Let’s state the facts: Huawei is not a 5G telecommunications firm in the vein of Ericsson and Nokia. Instead, it is a deniable corporate agent of the People’s Liberation Army’s intelligence department. Huawei simply has a private sector interest alongside its PLA responsibilities.
Now consider Gina Raimondo’s testimony at a Senate confirmation hearing on Tuesday.
Nominated by President Biden to serve as commerce secretary, Raimondo was asked by Sen. Ted Cruz whether she would commit to keeping Huawei on the so-called entities list. That trade blacklist bans U.S. commercial dealings with those on it. Huawei was added to the list under the Trump administration. Unfortunately, Raimondo pledged only to consult with Cruz and the Senate on the question of Huawei’s future status.
Raimondo might be acting under explicit instructions from the White House not to offer any China commitments, but the former Rhode Island governor’s response is ridiculous regardless. Huawei’s status should have been an easy answer for the Biden administration. Huawei’s threat capacity stands apart from the other Chinese companies on the entities list for a simple reason — namely, that the U.S. intelligence community has spent years building up a deep insight as to the origins, funding, operation, design, and strategic intent behind Huawei. The high-confidence intelligence picture is clear.
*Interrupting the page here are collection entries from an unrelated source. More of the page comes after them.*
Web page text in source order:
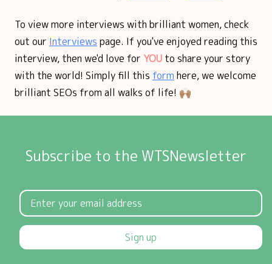
To view more interviews with brilliant women, check
out our Interviews page. If you've enjoyed reading this
interview, then we'd love for YOU to share your story
with the world! Simply fill this form here, we welcome
brilliant SEOs from all walks of life! 🙌🏽
Subscribe to the WTSNewsletter
Sign up
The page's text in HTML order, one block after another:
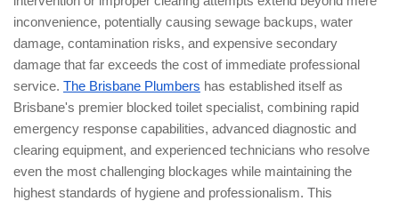
inconvenience, potentially causing sewage backups, water
damage, contamination risks, and expensive secondary
damage that far exceeds the cost of immediate professional
service. The Brisbane Plumbers has established itself as
Brisbane's premier blocked toilet specialist, combining rapid
emergency response capabilities, advanced diagnostic and
clearing equipment, and experienced technicians who resolve
even the most challenging blockages while maintaining the
highest standards of hygiene and professionalism. This
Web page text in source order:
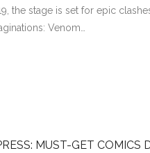
the stage is set for epic
Venom…
MUST-GET COMICS
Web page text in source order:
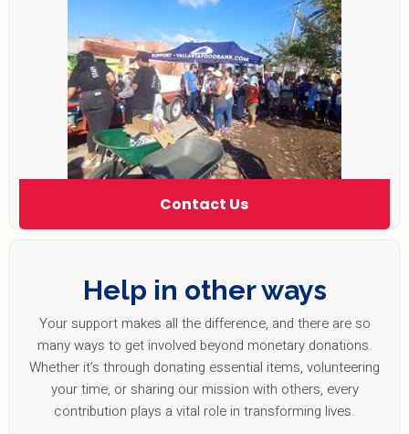
Contact Us
Help in other ways
Your support makes all the difference, and there are so
many ways to get involved beyond monetary donations.
Whether it’s through donating essential items, volunteering
your time, or sharing our mission with others, every
contribution plays a vital role in transforming lives.
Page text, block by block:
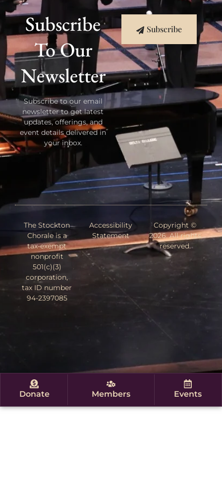
Subscribe
To Our
Newsletter
Subscribe to our email
newsletter to get latest
updates, offerings, and
event details delivered in
your inbox.
Subscribe
The Stockton
Chorale is a
tax-exempt
nonprofit
501(c)(3)
corporation,
tax ID number
94-2397085
Accessibility
Statement
Copyright ©
2026. All rights
reserved.
Donate Members Events
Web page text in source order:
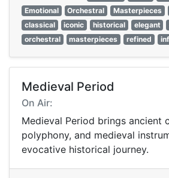
Emotional
Orchestral Masterpieces
classical
iconic historical elegant
orchestral
masterpieces refined
Medieval Period
On Air:
Medieval Period brings ancient
polyphony, and medieval
evocative historical journey.
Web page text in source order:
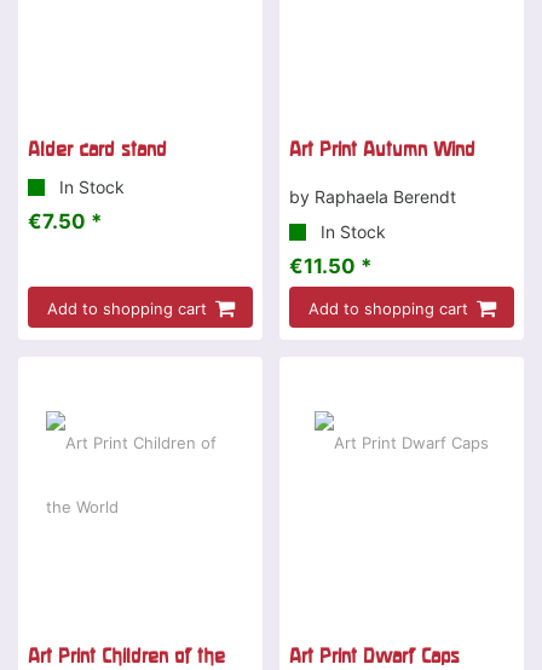
Alder card stand
In Stock
€7.50 *
Add to shopping cart
Art Print Autumn Wind
by Raphaela Berendt
In Stock
€11.50 *
Add to shopping cart
Art Print Children of the
Art Print Dwarf Caps
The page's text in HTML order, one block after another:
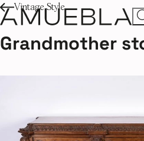
Vintage Style
Grandmother
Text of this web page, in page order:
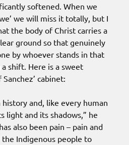
softened. When we
we will miss it totally, but I
the body of Christ carries a
ground so that genuinely
by whoever stands in that
shift. Here is a sweet
cabinet:
history and, like every human
light and its shadows,” he
also been pain – pain and
Indigenous people to

China spends big sums on puppets and propaganda that present Huawei as just another multinational offering cheap telecommunications services to the world. That affordability argument is accurate, but only so far as Huawei is subsidized by the People’s Liberation Army (and with the understanding that Huawei’s technology foundation was built on the back of stolen American intellectual property). But then, there’s the espionage issue. Top line: Huawei’s systems are deliberately riddled with network vulnerabilities. The PLA’s strategy here is that where these network vulnerabilities are detected, Huawei can credibly claim that the flaws are regrettable mistakes — mistakes, that is, instead of deniable designs for malevolent espionage. The PLA’s ambition is vast: to use Huawei as a great global backdoor into the data, discussion, and decisions of China’s foreign competitors. Whether corporate competitors or national governments, Huawei’s 5G networks offer Beijing the prospect of an unprecedented global penetration of private communications. Much of the intelligence evincing this reality remains classified, but when we observe how Huawei executives approach issues such as human rights in Hong Kong, it quickly becomes clear who leads this organization. It is not CEO Ren Zhengfei, but President Xi Jinping.
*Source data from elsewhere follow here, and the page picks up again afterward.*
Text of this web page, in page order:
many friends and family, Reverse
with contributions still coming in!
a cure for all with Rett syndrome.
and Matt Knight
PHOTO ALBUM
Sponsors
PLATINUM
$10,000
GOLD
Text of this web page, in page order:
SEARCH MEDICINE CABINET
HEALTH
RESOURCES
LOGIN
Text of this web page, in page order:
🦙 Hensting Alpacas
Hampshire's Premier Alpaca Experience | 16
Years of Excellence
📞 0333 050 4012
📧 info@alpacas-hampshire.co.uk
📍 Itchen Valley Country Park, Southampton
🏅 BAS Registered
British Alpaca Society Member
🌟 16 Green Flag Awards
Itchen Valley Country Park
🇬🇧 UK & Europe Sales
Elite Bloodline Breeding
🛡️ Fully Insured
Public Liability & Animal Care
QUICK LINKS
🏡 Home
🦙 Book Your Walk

Huawei’s status on the entities list is, therefore, fundamentally not a question of trade protectionism, but rather of security protection. It’s an area where America’s allies in Europe are watching closely to see whether the Biden administration will respond to their own appeasement of China. And Raimondo has just given Beijing a cause for optimism. The Chinese Foreign Ministry had already identified Raimondo as a good pick for their interests via its Global Times propaganda outlet. A January article noted that “observers expect Raimondo, given her past moderate rhetoric about China, to ease trade tensions with Beijing caused by President Donald Trump and play an ‘active and predictable’ role in facilitating China-U.S. trade and economic dialogue.”
Indeed.
Communist China has high hopes that the Biden administration will return America to the good not-so-old days of thinly veiled appeasement toward it. Such a course of action is incompatible with U.S. security and prosperity. Huawei deserves no quarter.